薄暗い路地裏で適当にカイムが薄汚い浮浪者達をぼこし情報を聞き出していく、薬を買う金もない物乞いをしている連中だ、適当に金を撒いて小突けば吐く、ちょうど良い店番にとこの2名を連れて店に戻る事にした。
「丁度いい、ゴミども。仕事と金をくれてやる」
「まあ、薬よりかはいいよな」
「そうですね」
「いい考えです、無駄に時間をすり減らすより良い」
「ええ!」
「俺は計算も字も書けませんぜ」
「だから?仕事出来ないって?アホか」
カイムが2人の首根っこを掴み引き摺って行く、計算も字も書けないという2人をカイムは鼻で笑う、ヤハネの鑑定でも罪人等ではないと出ているので店番程度に良いだろうとハインとワグナーも笑って頷いた。

「タナトスさんどうぞ、以前依頼された品です」
「確かに」
「中を確認しないのか?」
「鑑定で分かります」
椅子に座り厳重に鎖が巻かれた木箱、丁寧に緻密な細工を施された木箱を碌に見もせずタナトスが収納空間に入れれば、ウォルゾガが尋ね淡々と返しコーカスも頷く。

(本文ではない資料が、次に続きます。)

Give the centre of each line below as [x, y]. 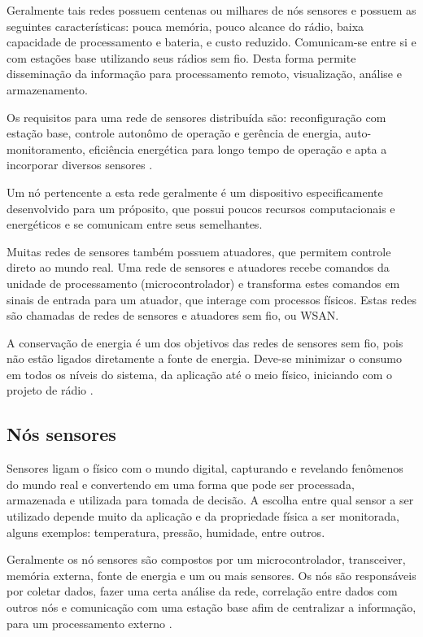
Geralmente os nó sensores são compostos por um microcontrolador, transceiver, [206, 559]
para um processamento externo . [89, 623]
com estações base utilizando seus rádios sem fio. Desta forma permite [181, 57]
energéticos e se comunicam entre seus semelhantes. [135, 224]
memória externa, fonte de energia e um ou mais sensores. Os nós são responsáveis [211, 575]
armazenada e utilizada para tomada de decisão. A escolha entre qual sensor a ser [210, 500]
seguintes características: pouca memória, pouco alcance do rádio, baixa [185, 26]
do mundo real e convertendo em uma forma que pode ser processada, [181, 484]

「代金は以前頂いていますから、これで依頼は完了ですね」
「はい」
「優秀な貴方が…惜しいですね、どうです?此方で働きませんか?貴方が望む場所で店を用意しますよ?私の元へ来ませんか?アガ二ータ様に頼めば後見人として就いてくれますよ」
「雇い主の1人である僕の前で…挑発ですか?」
「まさか、貴方方は彼がどれほど優秀か理解していません、タナトスさんなら大陸1つを支配出来る商人として活躍出来ますよ」
「…魅力的なお誘いですね」
「ええ、自由にして頂いても、龍皇国から許可を貰う為に頭を下げる程度厭いませんよ」
「貴方が?」
「ええ、貴方にはそれ程の、それ以上の価値があります」
「おいおい、うちの家族を引き抜くなよ」
「家族になった覚えはありません」
コーカスがニヤリと手を組み顎を乗せタナトスを舐めるように見る、タナトスは目の前の男が皇国に頭を下げてでもタナトスを欲しがるという事に驚くが、ウォルゾガが間に入り家族という言葉を出すがタナトスが無表情に否定した。

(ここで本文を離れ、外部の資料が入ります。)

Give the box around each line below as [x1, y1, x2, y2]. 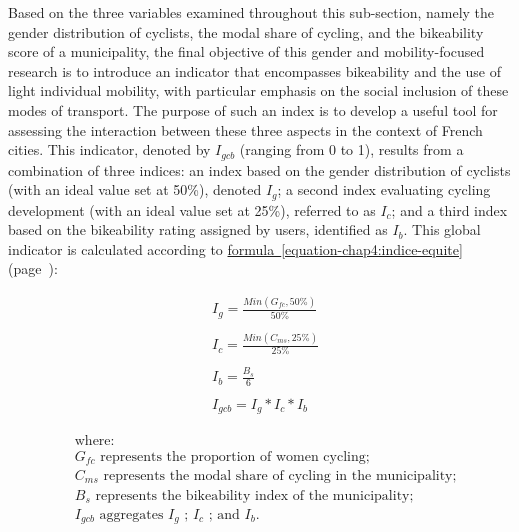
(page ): [8, 258, 58, 279]
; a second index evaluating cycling [277, 179, 491, 200]
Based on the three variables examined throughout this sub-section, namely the [8, 2, 495, 22]
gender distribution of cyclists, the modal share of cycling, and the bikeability [8, 21, 484, 42]
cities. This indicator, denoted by [8, 139, 211, 160]
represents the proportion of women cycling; [100, 449, 370, 464]
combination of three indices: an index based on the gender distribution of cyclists [8, 159, 511, 180]
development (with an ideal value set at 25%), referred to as [8, 199, 376, 220]

「家族?貴方が?ふ…ゲーターダイルラフテスをどう誑し込んだんです?」
「好みではありません」
「では貴方が望む好みの者を用意しましょう、優秀かつ見目も良い者を」
「そそりはしますが、お断りします」
「残念です、気が変わったら何時でも言って下さい」
「話しは終わったな、帰るぞタナトス。千歳連れて帰るからな」
「頼んだよ」
ウォルゾガがタナトスの腕を引き立たせて千歳に後を任せ、転移札で《空船》へと戻っていった。
「困りますよ?」
「ふ…もっと他者の価値を見極めた方が良い、まあ今回は諦めますよ」
「渡す気はないですよ」
「魔王と争うのは少々骨が折れそうですね」
「争う気はあるという事ですか?」
「さあ」
「千歳、埒が明きません。店にいきますよ」
「そうだね…熱くなってしまったよ。ではまた」
「ええ、店が始まったら寄らせて頂きますし、薬の件はこちらも協力を惜しみませんよ?」
「それは心強い、失礼します」
ラジカが宥め千歳と共に退室する、コーカスは目を細め口角を広げそれを見送った。